What is required
Type out the lines below exactly, from the first through the line holding "billionaire David Koch told ABC", and include no pictures.

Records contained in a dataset
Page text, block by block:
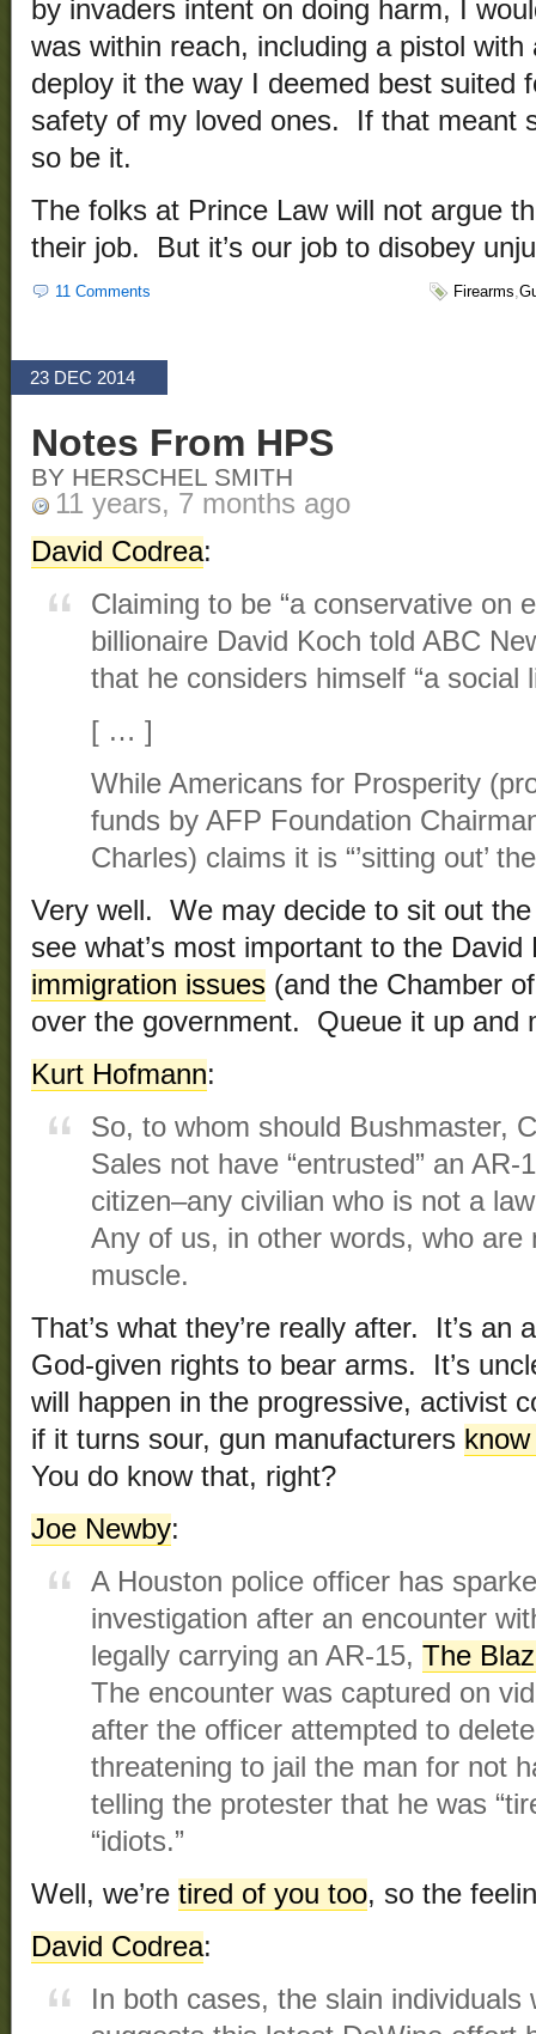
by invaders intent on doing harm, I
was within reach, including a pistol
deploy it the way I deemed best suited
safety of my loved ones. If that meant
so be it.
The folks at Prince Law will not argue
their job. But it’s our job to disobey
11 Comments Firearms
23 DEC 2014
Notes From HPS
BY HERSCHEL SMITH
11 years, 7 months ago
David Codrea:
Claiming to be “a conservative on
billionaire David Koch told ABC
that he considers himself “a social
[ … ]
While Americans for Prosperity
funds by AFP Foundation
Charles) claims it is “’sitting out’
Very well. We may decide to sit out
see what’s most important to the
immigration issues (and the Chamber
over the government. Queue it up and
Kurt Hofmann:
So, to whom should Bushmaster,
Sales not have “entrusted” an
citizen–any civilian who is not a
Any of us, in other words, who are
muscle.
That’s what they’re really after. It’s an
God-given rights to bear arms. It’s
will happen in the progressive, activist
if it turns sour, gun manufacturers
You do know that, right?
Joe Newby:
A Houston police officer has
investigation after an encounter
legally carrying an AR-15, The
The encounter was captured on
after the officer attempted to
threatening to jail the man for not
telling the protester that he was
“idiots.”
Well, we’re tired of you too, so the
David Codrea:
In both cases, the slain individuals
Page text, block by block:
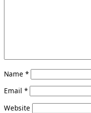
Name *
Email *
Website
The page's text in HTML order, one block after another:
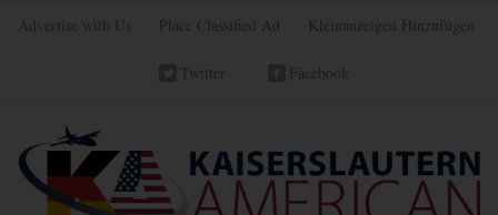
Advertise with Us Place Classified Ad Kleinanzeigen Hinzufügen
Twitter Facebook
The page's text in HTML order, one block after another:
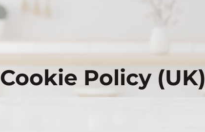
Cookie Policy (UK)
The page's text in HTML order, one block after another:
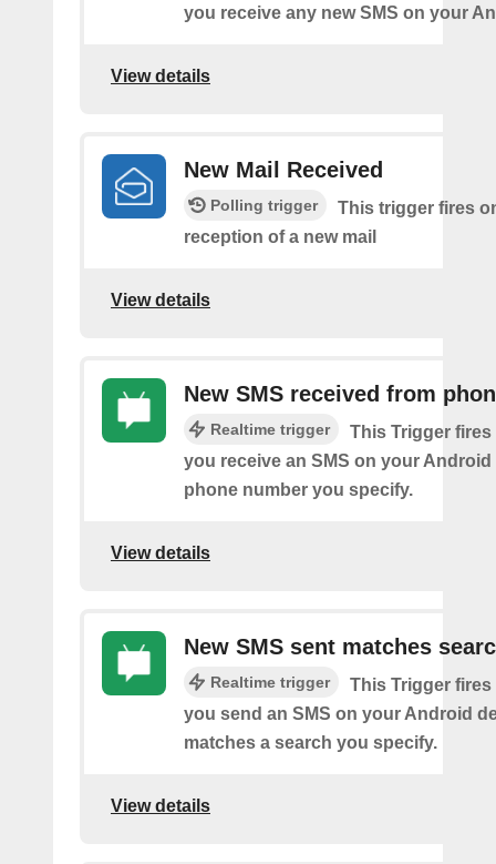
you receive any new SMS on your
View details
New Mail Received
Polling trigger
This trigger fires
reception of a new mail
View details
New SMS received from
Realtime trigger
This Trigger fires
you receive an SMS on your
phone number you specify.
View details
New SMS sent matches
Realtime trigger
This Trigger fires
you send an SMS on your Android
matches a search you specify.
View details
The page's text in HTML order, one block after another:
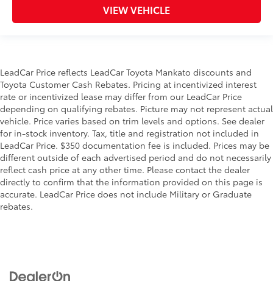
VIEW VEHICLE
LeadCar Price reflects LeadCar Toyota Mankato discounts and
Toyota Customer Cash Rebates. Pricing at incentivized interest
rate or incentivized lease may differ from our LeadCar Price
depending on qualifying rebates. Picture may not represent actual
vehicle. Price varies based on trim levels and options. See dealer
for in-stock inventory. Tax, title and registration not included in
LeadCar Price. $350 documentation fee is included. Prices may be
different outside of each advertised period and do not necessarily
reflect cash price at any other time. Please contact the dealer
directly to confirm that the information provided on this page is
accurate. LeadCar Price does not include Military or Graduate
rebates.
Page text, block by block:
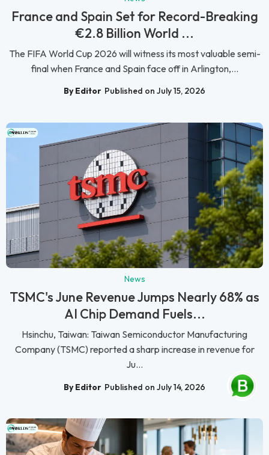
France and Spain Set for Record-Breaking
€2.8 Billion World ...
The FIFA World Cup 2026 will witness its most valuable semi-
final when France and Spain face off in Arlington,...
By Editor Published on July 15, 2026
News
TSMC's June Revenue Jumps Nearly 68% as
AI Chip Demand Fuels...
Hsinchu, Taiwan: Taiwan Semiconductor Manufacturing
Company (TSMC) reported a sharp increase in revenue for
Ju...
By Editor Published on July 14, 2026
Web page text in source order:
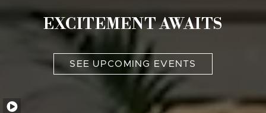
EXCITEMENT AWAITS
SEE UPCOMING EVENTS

Solution to this exercise
Page text, block by block:
by invaders intent on doing harm, I
was within reach, including a pistol
deploy it the way I deemed best suited
safety of my loved ones. If that meant
so be it.
The folks at Prince Law will not argue
their job. But it’s our job to disobey
11 Comments Firearms
23 DEC 2014
Notes From HPS
BY HERSCHEL SMITH
11 years, 7 months ago
David Codrea:
Claiming to be “a conservative on
billionaire David Koch told ABC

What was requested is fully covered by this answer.